I tried to persuade him to put off the early “retirement” and come play with me for a year. To no avail. He certainly was my match. He had gone onto the dating scene with a specific purpose in mind and was not to be dissuaded from that path. Even by my manifest charms. Sigh.
This experience was certainly one of the more crushing ones. And I still feel regret over this man. Oh dear. I hope he never reads this. Might feed his ego a tad too much.
But thinking about this with Peck’s words in my mind, he was amazingly strong and sensible. I might have been exciting and attractive (fair call!), but he was looking, not for a specific kind of person, but for a specific kind of RELATIONSHIP. One that I was not ready to offer him. We wanted each other, but with quite different packaging in mind.
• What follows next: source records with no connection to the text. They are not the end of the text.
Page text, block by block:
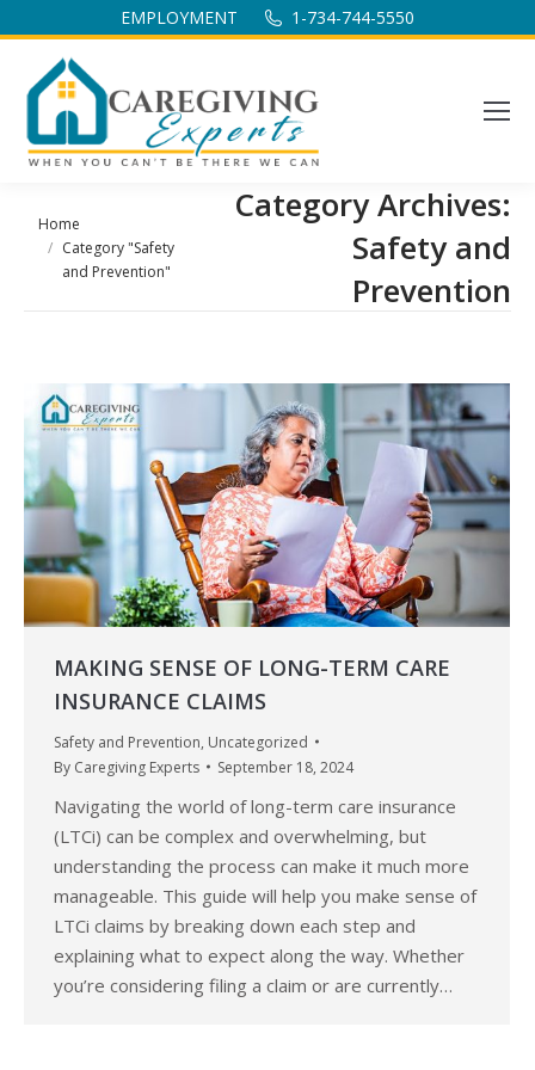
EMPLOYMENT 1-734-744-5550
You are here:
Home
Category "Safety
and Prevention"
Category Archives:
Safety and
Prevention
MAKING SENSE OF LONG-TERM CARE
INSURANCE CLAIMS
Safety and Prevention, Uncategorized
By Caregiving Experts September 18, 2024
Navigating the world of long-term care insurance
(LTCi) can be complex and overwhelming, but
understanding the process can make it much more
manageable. This guide will help you make sense of
LTCi claims by breaking down each step and
explaining what to expect along the way. Whether
you’re considering filing a claim or are currently…
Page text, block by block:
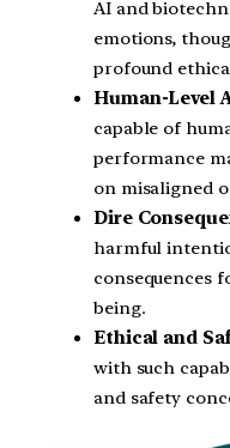
AI and
emotions,
profound
Human-Level
capable of
performance
on misaligned
Dire
harmful
consequences
being.
Ethical and
with such
and safety
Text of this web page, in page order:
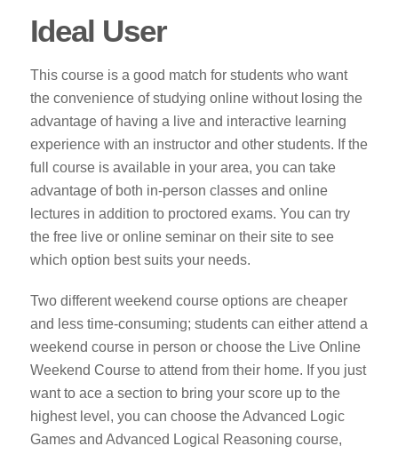
Ideal User
This course is a good match for students who want
the convenience of studying online without losing the
advantage of having a live and interactive learning
experience with an instructor and other students. If the
full course is available in your area, you can take
advantage of both in-person classes and online
lectures in addition to proctored exams. You can try
the free live or online seminar on their site to see
which option best suits your needs.
Two different weekend course options are cheaper
and less time-consuming; students can either attend a
weekend course in person or choose the Live Online
Weekend Course to attend from their home. If you just
want to ace a section to bring your score up to the
highest level, you can choose the Advanced Logic
Games and Advanced Logical Reasoning course,
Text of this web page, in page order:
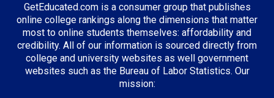
GetEducated.com is a consumer group that publishes
online college rankings along the dimensions that matter
most to online students themselves: affordability and
credibility. All of our information is sourced directly from
college and university websites as well government
websites such as the Bureau of Labor Statistics. Our
mission:
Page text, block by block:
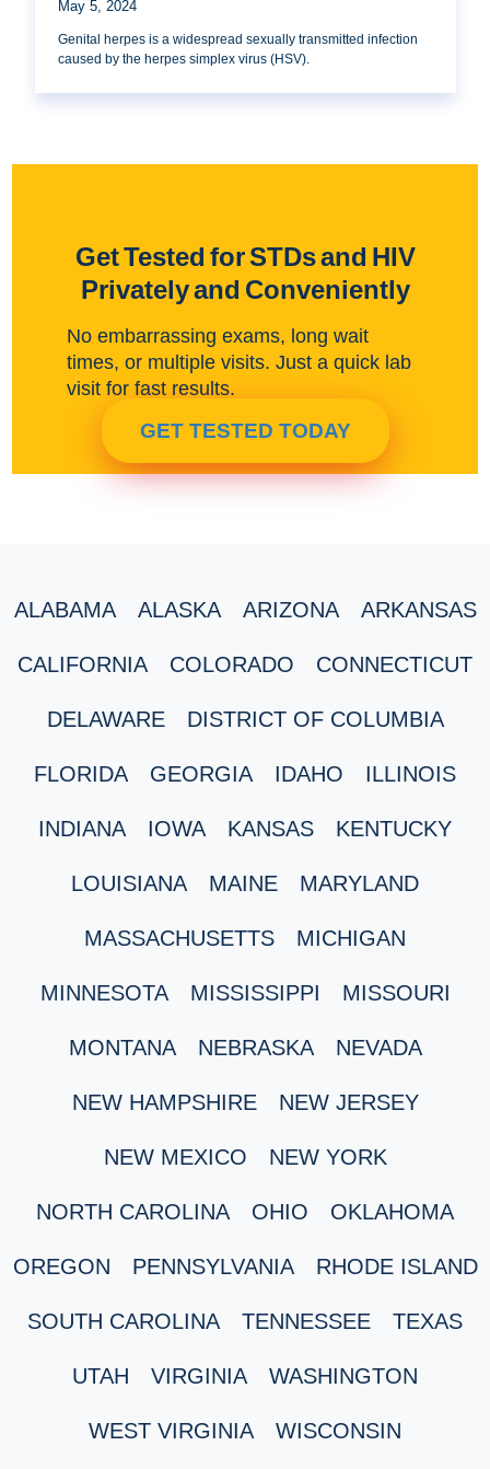
May 5, 2024
Genital herpes is a widespread sexually transmitted infection
caused by the herpes simplex virus (HSV).
Get Tested for STDs and HIV
Privately and Conveniently
No embarrassing exams, long wait
times, or multiple visits. Just a quick lab
visit for fast results.
GET TESTED TODAY
ALABAMA ALASKA ARIZONA ARKANSAS
CALIFORNIA COLORADO CONNECTICUT
DELAWARE DISTRICT OF COLUMBIA
FLORIDA GEORGIA IDAHO ILLINOIS
INDIANA IOWA KANSAS KENTUCKY
LOUISIANA MAINE MARYLAND
MASSACHUSETTS MICHIGAN
MINNESOTA MISSISSIPPI MISSOURI
MONTANA NEBRASKA NEVADA
NEW HAMPSHIRE NEW JERSEY
NEW MEXICO NEW YORK
NORTH CAROLINA OHIO OKLAHOMA
OREGON PENNSYLVANIA RHODE ISLAND
SOUTH CAROLINA TENNESSEE TEXAS
UTAH VIRGINIA WASHINGTON
WEST VIRGINIA WISCONSIN
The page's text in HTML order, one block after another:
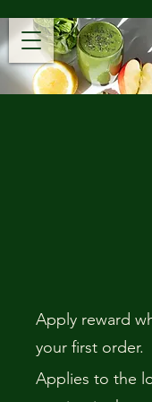
Apply reward
your first order.
Applies to the
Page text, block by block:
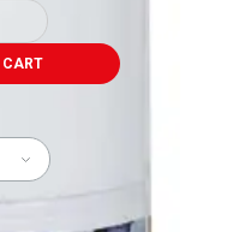
CART
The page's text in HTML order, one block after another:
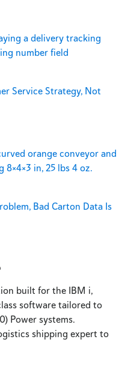
Service Strategy, Not
Bad Carton Data Is
built for the IBM i,
software tailored to
Power systems.
shipping expert to
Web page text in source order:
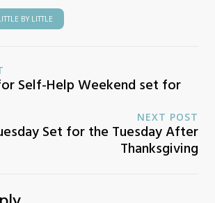
BY LITTLE
Self-Help Weekend set for
NEXT POST
Set for the Tuesday After
Thanksgiving
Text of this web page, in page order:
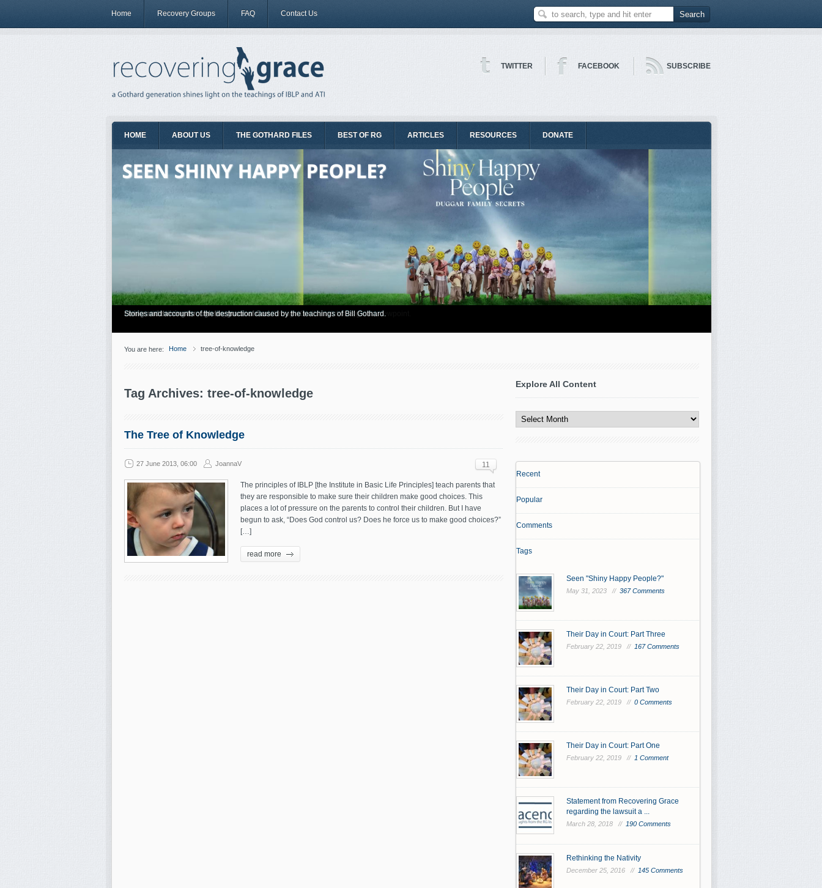
Home Recovery Groups FAQ Contact Us
TWITTER FACEBOOK SUBSCRIBE
HOME ABOUT US THE GOTHARD FILES BEST OF RG ARTICLES RESOURCES DONATE
Have you Shiny Happy People? Looking for more info? Start here.
Articles about how Bill Gothard mishandles the Bible to support his legalistic viewpoint.
Personal testimonies of finding true freedom through God's matchless grace.
Living and thriving through the grace of God.
Stories and accounts of the destruction caused by the teachings of Bill Gothard.
You are here: Home tree-of-knowledge
Tag Archives: tree-of-knowledge
The Tree of Knowledge
27 June 2013, 06:00 JoannaV 11
The principles of IBLP [the Institute in Basic Life Principles] teach parents that
they are responsible to make sure their children make good choices. This
places a lot of pressure on the parents to control their children. But I have
begun to ask, “Does God control us? Does he force us to make good choices?”
[…]
read more
Explore All Content
All
Content
Recent
Popular
Comments
Tags
Seen "Shiny Happy People?"
May 31, 2023 // 367 Comments
Their Day in Court: Part Three
February 22, 2019 // 167 Comments
Their Day in Court: Part Two
February 22, 2019 // 0 Comments
Their Day in Court: Part One
February 22, 2019 // 1 Comment
Statement from Recovering Grace
regarding the lawsuit a ...
March 28, 2018 // 190 Comments
Rethinking the Nativity
December 25, 2016 // 145 Comments
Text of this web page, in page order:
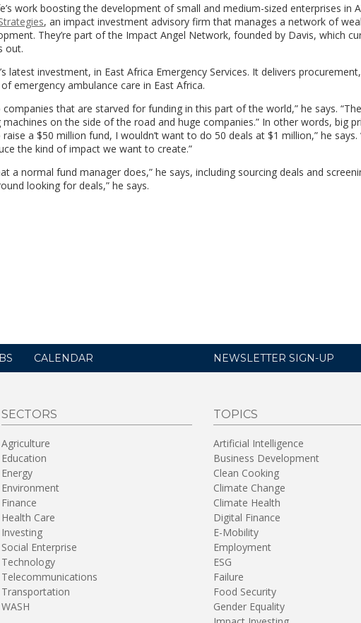
work boosting the development of small and medium-sized enterprises in
, an impact investment advisory firm that manages a network of
They’re part of the Impact Angel Network, founded by Davis, which
out.
investment, in East Africa Emergency Services. It delivers procurement,
emergency ambulance care in East Africa.
that are starved for funding in this part of the world,” he says.
on the side of the road and huge companies.” In other words, big
a $50 million fund, I wouldn’t want to do 50 deals at $1 million,” he says.
the kind of impact we want to create.”
a normal fund manager does,” he says, including sourcing deals and
looking for deals,” he says.
CALENDAR NEWSLETTER SIGN-UP
SECTORS
Agriculture
Education
Energy
Environment
Finance
Health Care
Investing
Social Enterprise
Technology
Telecommunications
Transportation
WASH
TOPICS
Artificial Intelligence
Business Development
Clean Cooking
Climate Change
Climate Health
Digital Finance
E-Mobility
Employment
ESG
Failure
Food Security
Gender Equality
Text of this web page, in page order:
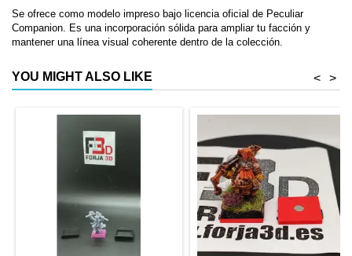
Se ofrece como modelo impreso bajo licencia oficial de Peculiar
Companion. Es una incorporación sólida para ampliar tu facción y
mantener una línea visual coherente dentro de la colección.
YOU MIGHT ALSO LIKE >
<
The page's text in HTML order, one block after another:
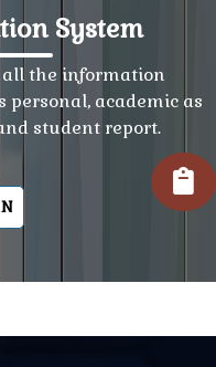
System
the information
academic as
student report.
IN
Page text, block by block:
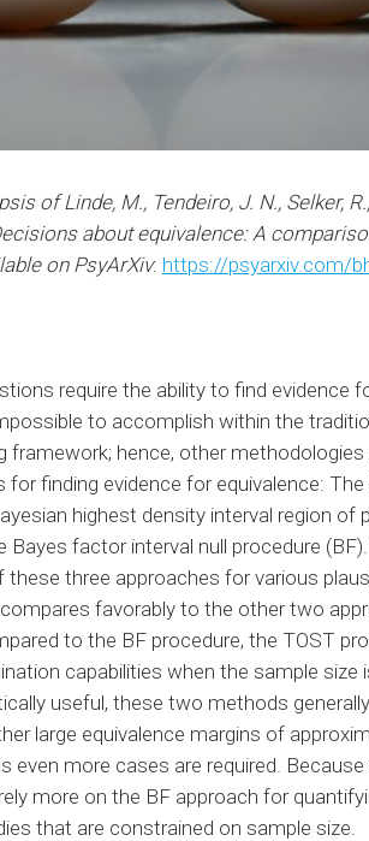
of Linde, M., Tendeiro, J. N., Selker,
about equivalence: A
on PsyArXiv: https://psyarxiv.com/
require the ability to find evidence
to accomplish within the
hence, other methodologies
for finding evidence for equivalence:
highest density interval region of
Bayes factor interval null procedure
three approaches for various
favorably to the other two
to the BF procedure, the TOST
capabilities when the sample size
useful, these two methods
large equivalence margins of
even more cases are required.
more on the BF approach for
that are constrained on sample size.
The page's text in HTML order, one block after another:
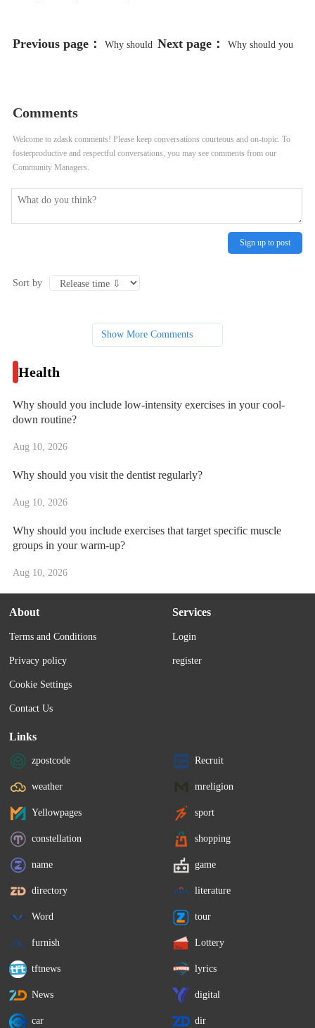
Previous page： Why should Next page： Why should you
Comments
Welcome to zdask comments! Please keep conversations courteous and on-topic. To
fosterproductive and respectful conversations, you may see comments from our
Community Managers.
Sign up to post
Sort by
Show More Comments
Health
Why should you include low-intensity exercises in your cool-
down routine?
Aug 10, 2026
Why should you visit the dentist regularly?
Aug 10, 2026
Why should you include exercises that target specific muscle
groups in your warm-up?
Aug 10, 2026
About
Terms and Conditions
Privacy policy
Cookie Settings
Contact Us
Services
Login
register
Links
zpostcode Recruit
weather mreligion
Yellowpages sport
constellation shopping
name game
directory literature
Word tour
furnish Lottery
tftnews lyrics
News digital
car dir
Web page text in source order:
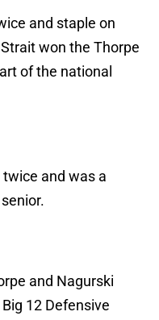
and staple on
won the Thorpe
of the national
and was a
and Nagurski
12 Defensive
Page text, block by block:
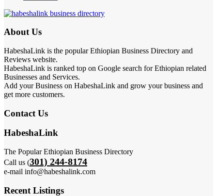
About Us
HabeshaLink is the popular Ethiopian Business Directory and
Reviews website.
HabeshaLink is ranked top on Google search for Ethiopian related
Businesses and Services.
Add your Business on HabeshaLink and grow your business and
get more customers.
Contact Us
HabeshaLink
The Popular Ethiopian Business Directory
Call us (301) 244-8174
e-mail info@habeshalink.com
Recent Listings
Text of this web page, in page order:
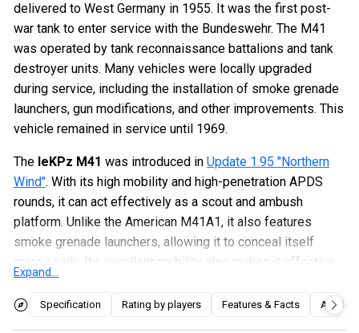
delivered to West Germany in 1955. It was the first post-
war tank to enter service with the Bundeswehr. The M41
was operated by tank reconnaissance battalions and tank
destroyer units. Many vehicles were locally upgraded
during service, including the installation of smoke grenade
launchers, gun modifications, and other improvements. This
vehicle remained in service until 1969.
The leKPz M41 was introduced in Update 1.95 "Northern
Wind". With its high mobility and high-penetration APDS
rounds, it can act effectively as a scout and ambush
platform. Unlike the American M41A1, it also features
smoke grenade launchers, allowing it to conceal itself
more easily. Its excellent mobility also makes it effective
for flanking manoeuvres and deep penetrations into enemy
rear areas. However, its weaknesses should be kept in
Expand...
Specification Rating by players Features & Facts Articles
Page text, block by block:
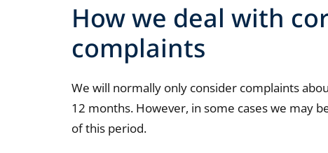
How we deal with
complaints
We will normally only consider complaints
12 months. However, in some cases we may
of this period.
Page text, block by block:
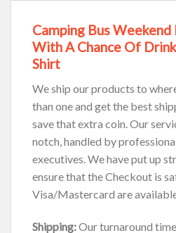
Camping Bus
With A Chance Of
Shirt
We ship our products to
than one and get the best
save that extra coin. Our
notch, handled by
executives. We have put up
ensure that the Checkout is
Visa/Mastercard are
Shipping:Our turnaround
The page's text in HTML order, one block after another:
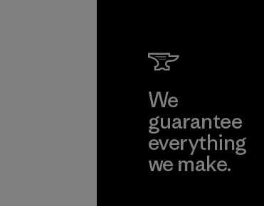
We
guarantee
everything
we make.
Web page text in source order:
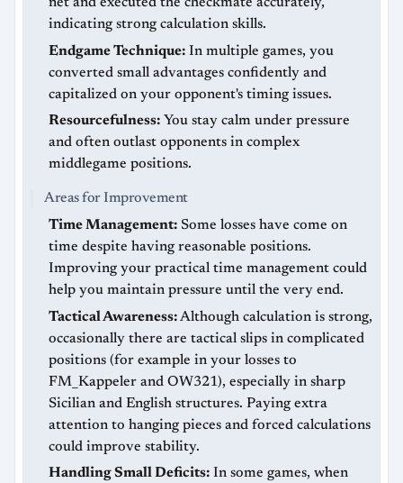
indicating strong calculation skills.
Endgame Technique: In multiple games, you
converted small advantages confidently and
capitalized on your opponent's timing issues.
Resourcefulness: You stay calm under pressure
and often outlast opponents in complex
middlegame positions.
Areas for Improvement
Time Management: Some losses have come on
time despite having reasonable positions.
Improving your practical time management could
help you maintain pressure until the very end.
Tactical Awareness:Although calculation is strong,
occasionally there are tactical slips in complicated
positions (for example in your losses to
FM_Kappeler and OW321), especially in sharp
Sicilian and English structures. Paying extra
attention to hanging pieces and forced calculations
could improve stability.
Handling Small Deficits: In some games, when
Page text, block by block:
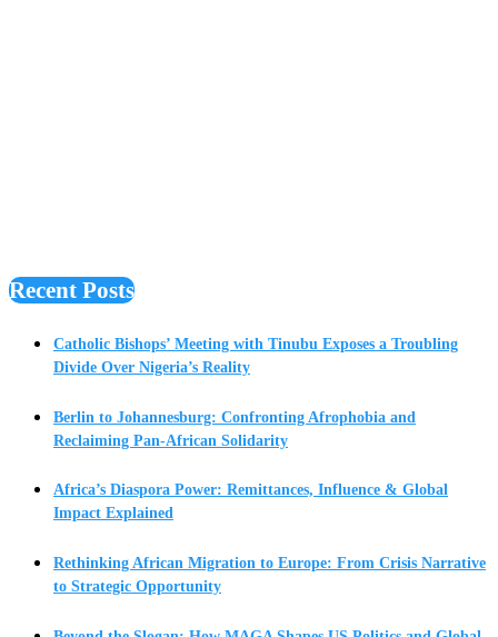
Recent Posts
Catholic Bishops’ Meeting with Tinubu Exposes a Troubling
Divide Over Nigeria’s Reality
Berlin to Johannesburg: Confronting Afrophobia and
Reclaiming Pan-African Solidarity
Africa’s Diaspora Power: Remittances, Influence & Global
Impact Explained
Rethinking African Migration to Europe: From Crisis Narrative
to Strategic Opportunity
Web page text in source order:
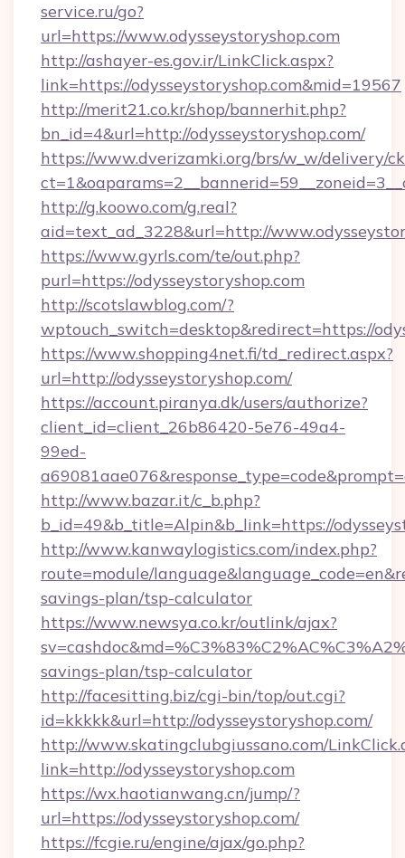
service.ru/go?
url=https://www.odysseystoryshop.com
http://ashayer-es.gov.ir/LinkClick.aspx?
link=https://odysseystoryshop.com&mid=19567
http://merit21.co.kr/shop/bannerhit.php?
bn_id=4&url=http://odysseystoryshop.com/
https://www.dverizamki.org/brs/w_w/delivery/
http://g.koowo.com/g.real?
aid=text_ad_3228&url=http://
https://www.gyrls.com/te/out.php?
purl=https://odysseystoryshop.com
http://scotslawblog.com/?
wptouch_switch=desktop&redirect=https://
https://www.shopping4net.fi/td_redirect.aspx?
url=http://odysseystoryshop.com/
https://account.piranya.dk/users/authorize?
client_id=client_26b86420-5e76-49a4-
99ed-
http://www.bazar.it/c_b.php?
b_id=49&b_title=Alpin&b_link=https://
http://www.kanwaylogistics.com/index.php?
route=module/
savings-plan/tsp-calculator
https://www.newsya.co.kr/outlink/ajax?
savings-plan/tsp-calculator
http://facesitting.biz/cgi-bin/top/out.cgi?
id=kkkkk&url=http://odysseystoryshop.com/
http://www.skatingclubgiussano.com/
link=http://odysseystoryshop.com
https://wx.haotianwang.cn/jump/?
url=https://odysseystoryshop.com/
https://fcgie.ru/engine/ajax/go.php?
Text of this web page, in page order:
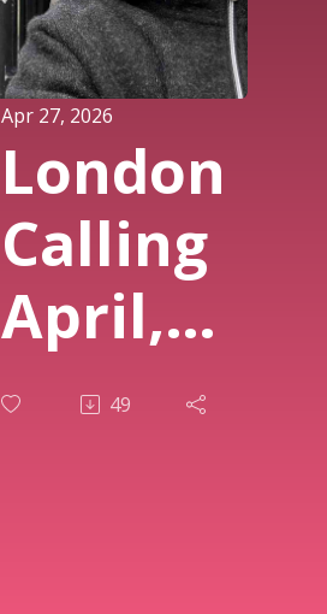
Apr 27, 2026
London
Calling
April,
2026
49
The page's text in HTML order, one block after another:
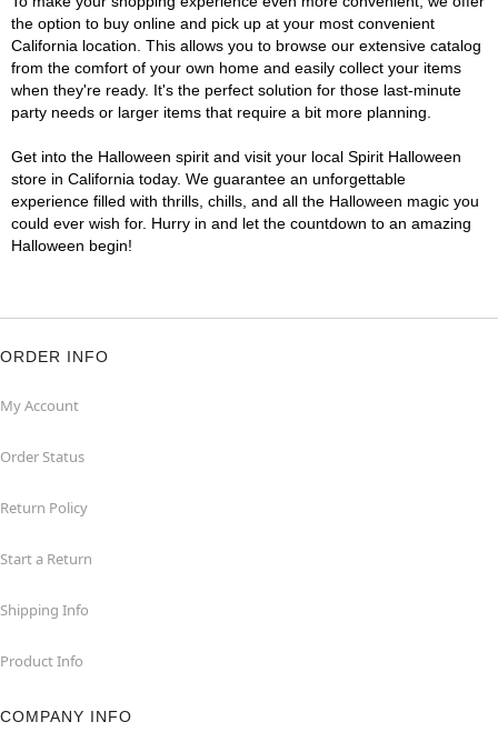
the option to buy online and pick up at your most convenient
California location. This allows you to browse our extensive catalog
from the comfort of your own home and easily collect your items
when they're ready. It's the perfect solution for those last-minute
party needs or larger items that require a bit more planning.
Get into the Halloween spirit and visit your local Spirit Halloween
store in California today. We guarantee an unforgettable
experience filled with thrills, chills, and all the Halloween magic you
could ever wish for. Hurry in and let the countdown to an amazing
Halloween begin!
ORDER INFO
My Account
Order Status
Return Policy
Start a Return
Shipping Info
Product Info
COMPANY INFO

And I think this is where those of us out dating need to do some work. We often have this ideal in our heads of the person we want. With men, that ideal tends towards the physical-some of them even specify dress size for God’s sake!!. With women it tends to more be the basics-employed,kind,humorous. Yet few of us truly state what kind of relationship we want. Broad expressions like “long-term committed” or “casual” or “regular and discrete” really don’t tell much. Darren and I both had the same basic outline on our profiles, but we were looking for very different things.
In order to make the “considered, thought-out decision” to love someone, we need to be with someone who can offer us the kind of relationship we want. Not just twang our wire. I don’t want someone who likes quiet nights at home. I happily have them ON MY OWN. I don’t want someone to move in with me, or raise my children, or fix my picket fence. I want a boyfriend. To go out with. Preferably one who dances. And plays blues guitar. And writes songs or poetry, and…..
I digress into fantasy. First time for everything!!!
So maybe dating sites could have fewer questions about “interests” and “body shape” and “do you have any pets”….does anyone really give a rats about the latter???? More questions about “do you want to go out regularly?”, “do you want to spend the night together?” “do you want someone to take to family/work/social functions?”. Because if we meet someone who ostensibly has the same interests and with whom we feel that “click” it’s going to go nowhere unless we are both on the same page as far as expectations go.
If, and only if, I find someone who wants the same kind of relationship as I do, who is capable of giving me that, and who is happy with what I have to give, will I allow myself to make that decision to “love”.
In the meantime, I am having a lot of fun. And all hail to that!!
* All names and identifying features have been changed. Other than mine!